**Task**
Copy all the records exactly, but keep the pictures out of your version.
** Task material follows **
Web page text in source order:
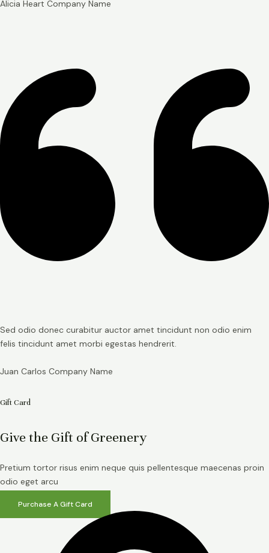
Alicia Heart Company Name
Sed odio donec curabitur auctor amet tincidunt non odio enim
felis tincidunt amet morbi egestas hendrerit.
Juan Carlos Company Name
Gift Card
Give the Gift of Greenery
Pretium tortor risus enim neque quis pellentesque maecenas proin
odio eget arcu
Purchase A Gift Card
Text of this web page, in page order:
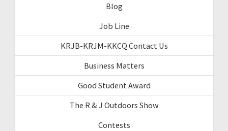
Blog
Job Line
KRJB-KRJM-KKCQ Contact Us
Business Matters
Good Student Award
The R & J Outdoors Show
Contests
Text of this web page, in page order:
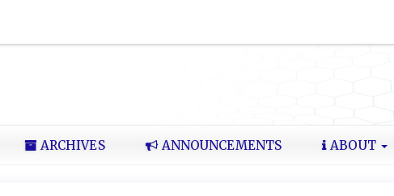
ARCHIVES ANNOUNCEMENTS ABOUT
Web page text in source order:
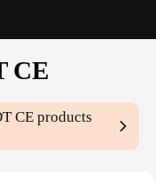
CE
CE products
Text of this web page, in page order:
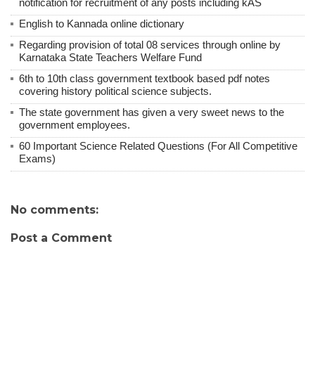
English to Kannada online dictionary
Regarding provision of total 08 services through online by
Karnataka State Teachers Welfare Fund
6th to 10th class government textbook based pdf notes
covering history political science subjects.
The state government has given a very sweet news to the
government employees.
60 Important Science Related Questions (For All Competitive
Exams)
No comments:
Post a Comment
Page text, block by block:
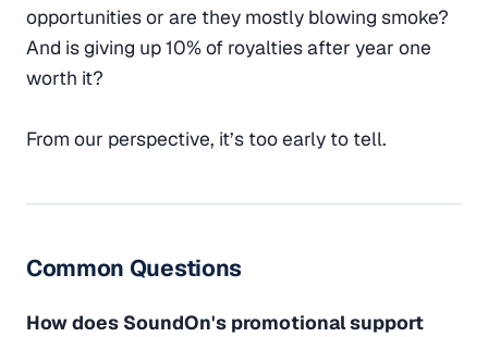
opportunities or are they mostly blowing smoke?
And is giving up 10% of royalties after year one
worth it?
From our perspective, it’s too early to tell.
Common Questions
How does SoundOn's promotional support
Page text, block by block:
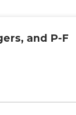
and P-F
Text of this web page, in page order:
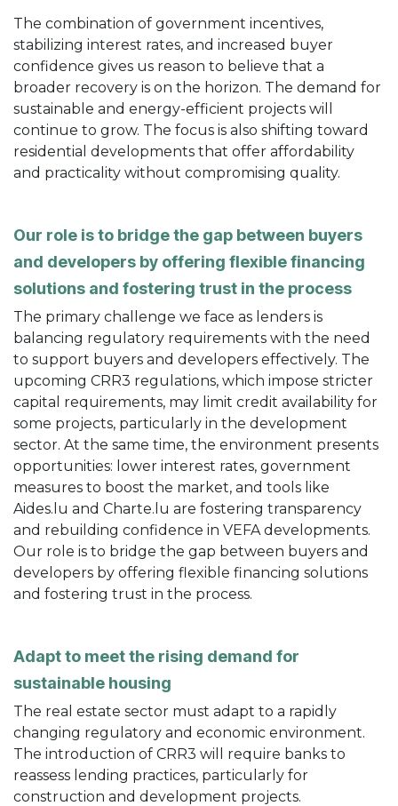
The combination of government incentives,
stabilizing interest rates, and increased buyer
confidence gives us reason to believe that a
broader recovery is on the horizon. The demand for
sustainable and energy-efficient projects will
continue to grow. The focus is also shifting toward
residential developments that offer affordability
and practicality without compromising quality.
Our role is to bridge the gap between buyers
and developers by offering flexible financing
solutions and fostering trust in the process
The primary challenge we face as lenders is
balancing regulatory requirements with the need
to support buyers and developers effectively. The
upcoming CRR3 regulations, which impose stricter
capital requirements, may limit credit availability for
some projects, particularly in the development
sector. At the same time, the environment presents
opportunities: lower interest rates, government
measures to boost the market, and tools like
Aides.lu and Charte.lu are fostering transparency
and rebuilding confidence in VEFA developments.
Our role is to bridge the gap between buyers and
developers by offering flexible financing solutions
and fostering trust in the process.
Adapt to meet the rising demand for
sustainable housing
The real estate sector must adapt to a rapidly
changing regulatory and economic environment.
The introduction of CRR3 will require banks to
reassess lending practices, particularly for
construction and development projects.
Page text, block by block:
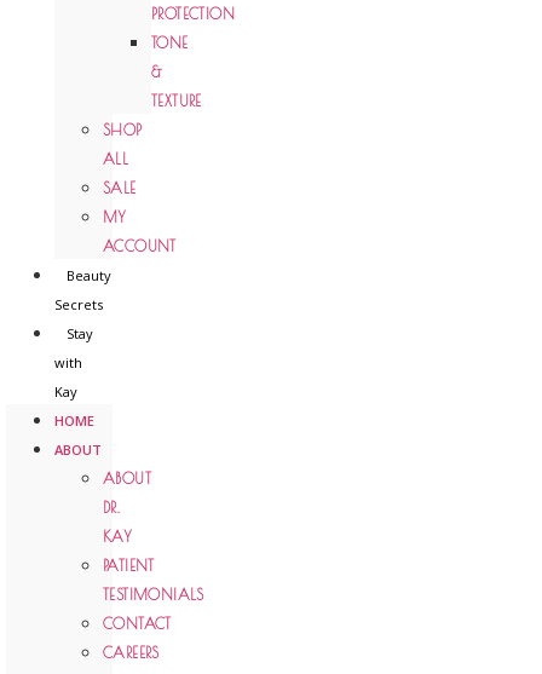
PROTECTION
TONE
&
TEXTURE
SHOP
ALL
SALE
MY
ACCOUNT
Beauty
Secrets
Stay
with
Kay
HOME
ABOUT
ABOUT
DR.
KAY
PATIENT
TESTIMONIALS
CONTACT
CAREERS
** End of Task material **
**Solved exercise**
Web page text in source order:
Alicia Heart Company Name
Sed odio donec curabitur auctor amet tincidunt non odio enim
felis tincidunt amet morbi egestas hendrerit.
Juan Carlos Company Name
Gift Card
Give the Gift of Greenery
Pretium tortor risus enim neque quis pellentesque maecenas proin
odio eget arcu
Purchase A Gift Card
Text of this web page, in page order:
Blog
Job Line
KRJB-KRJM-KKCQ Contact Us
Business Matters
Good Student Award
The R & J Outdoors Show
Contests
Text of this web page, in page order:
ARCHIVES ANNOUNCEMENTS ABOUT
Web page text in source order:
CE
CE products
Text of this web page, in page order:
English to Kannada online dictionary
Regarding provision of total 08 services through online by
Karnataka State Teachers Welfare Fund
6th to 10th class government textbook based pdf notes
covering history political science subjects.
The state government has given a very sweet news to the
government employees.
60 Important Science Related Questions (For All Competitive
Exams)
No comments:
Post a Comment
Page text, block by block:
opportunities or are they mostly blowing smoke?
And is giving up 10% of royalties after year one
worth it?
From our perspective, it’s too early to tell.
Common Questions
How does SoundOn's promotional support
Page text, block by block:
and P-F
Text of this web page, in page order:
The combination of government incentives,
stabilizing interest rates, and increased buyer
confidence gives us reason to believe that a
broader recovery is on the horizon. The demand for
sustainable and energy-efficient projects will
continue to grow. The focus is also shifting toward
residential developments that offer affordability
and practicality without compromising quality.
Our role is to bridge the gap between buyers
and developers by offering flexible financing
solutions and fostering trust in the process
The primary challenge we face as lenders is
balancing regulatory requirements with the need
to support buyers and developers effectively. The
upcoming CRR3 regulations, which impose stricter
capital requirements, may limit credit availability for
some projects, particularly in the development
sector. At the same time, the environment presents
opportunities: lower interest rates, government
measures to boost the market, and tools like
Aides.lu and Charte.lu are fostering transparency
and rebuilding confidence in VEFA developments.
Our role is to bridge the gap between buyers and
developers by offering flexible financing solutions
and fostering trust in the process.
Adapt to meet the rising demand for
sustainable housing
The real estate sector must adapt to a rapidly
changing regulatory and economic environment.
The introduction of CRR3 will require banks to
reassess lending practices, particularly for
construction and development projects.
Page text, block by block:
PROTECTION
TONE
&
TEXTURE
SHOP
ALL
SALE
MY
ACCOUNT
Beauty
Secrets
Stay
with
Kay
HOME
ABOUT
ABOUT
DR.
KAY
PATIENT
TESTIMONIALS
CONTACT
CAREERS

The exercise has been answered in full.